- Directed by: Kodlu Ramakrishna
- Written by: Raghav Dwarki
- Based on: Minnale (Tamil)
- Produced by: Kashyap Dakoju
- Starring: Diganth Prajwal Devaraj Sheetal Injudhan Khan
- Cinematography: Naveen Suvarna
- Edited by: Shivu
- Music by: Mano Murthy
- Distributed by: Real Wealth Venture Productions
- Release date: 29 July 2011;
- Country: India
- Language: Kannada

= Mr. Duplicate =

Mr. Duplicate is a 2011 Indian Kannada film in the romance genre starring Diganth and Prajwal Devaraj in the lead roles.
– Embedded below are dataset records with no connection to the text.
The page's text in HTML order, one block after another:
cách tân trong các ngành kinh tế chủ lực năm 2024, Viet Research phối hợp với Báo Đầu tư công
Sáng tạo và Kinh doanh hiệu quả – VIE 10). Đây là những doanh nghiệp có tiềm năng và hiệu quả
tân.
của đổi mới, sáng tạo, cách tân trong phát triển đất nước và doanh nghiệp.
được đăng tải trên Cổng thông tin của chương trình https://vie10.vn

Sheetal Injudhan Khan, a newcomer is the main female lead. The film is directed by veteran Kodlu Ramakrishna. Mano Murthy is the music director of the film. Kashyap Dakoju has produced the film under the banner Real Wealth venture productions. The film is a remake of 2001 Tamil film Minnale starring R. Madhavan, Abbas and Reema Sen.

== Plot ==

Nandu, has lost 114 jobs but leads a happy, lazy life, thanks to his doting father Devraj. Vikram, on the other hand, is a busy businessman who hardly has time for anything else.
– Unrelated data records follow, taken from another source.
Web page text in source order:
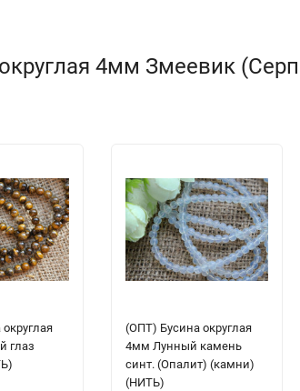
4мм Змеевик
глаз
(ОПТ) Бусина округлая
4мм Лунный камень
синт. (Опалит) (камни)
(НИТЬ)

After a communication goof-up, Vikram misses his very first visit to meet the girl whom his parents want him to marry. Meanwhile, Nandu who falls in love with the same girl impersonates Vikram to win her. Finally when Nandu and Vikram meet, they realize that they are old foes from their college days.

== Cast ==
- Diganth as Vikram "Vicky" Raj
- Prajwal Devaraj as Nandakumar
- Sheetal Injudhan Khan as Poornima
- Devaraj as Ramu
- Ramesh Bhat as Vicky's father
- Swasthik Shankar
- Anand (credited as Silli Lalli Anand) as Venkatesh "Venky"
- Karisubbu
- Mysore Prabhakar
- Tulasi
- Sudha Belawadi as Souparnika, Vicky's mother
- Chandrakala Mohan

==Music==

Track listing
| No. | Title | Singer(s) | Length |
|---|---|---|---|
| 1. | "Ninnanne Nodutha" | Sonu Nigam, Shreya Ghoshal | 4:16 |
| 2. | "Minchi Maayavaguve" | Chetan Sosca, V. S. Manasa | 3:48 |
| 3. | "Naanna Naanna" | Nanditha | 4:15 |
| 4. | "Naane Hero" | Hemanth, Chetan Sosca | 4:36 |
| 5. | "Haage Summane" | Rajesh Krishnan, Ritisha Padmanabhan | 3:43 |
| Total length: |  |  | 19:58 |

== Reception ==
=== Critical response ===

A critic from Bangalore Mirror wrote "The film is not bad per se, but it brutally exposes the makers’ lack of creativity despite having a dazzling star cast. It's getting clear that most directors can't take Sandalwood forward". A critic from News18 India wrote "All the veteran actors like Ramesh Bhat, Thulasi and Sudha Belawadi have aptly fitted into their respective roles. 'Mr. Duplicate' is no match for 'Minnale' but it is good for a one-time watch". Sunayana Suresh from DNA wrote "Newcomer Sheetal shows promise and has a certain yesteryear heroine charm to her face. Mano Murthy’s music is melodious and reminds you of the retro Kannada songs of the 70s and 80s and the dialogues and cinematography are quite impressive". A critic from The Times of India scored the film at 3.5 out of 5 stars and wrote "Prajwal is impressive with his mature acting, Diganth is simply superb, Sheetal plays her role very well, Ramesh Bhat and Devaraj are gracious. The music composer Mano Murthy has come up with some catchy tunes".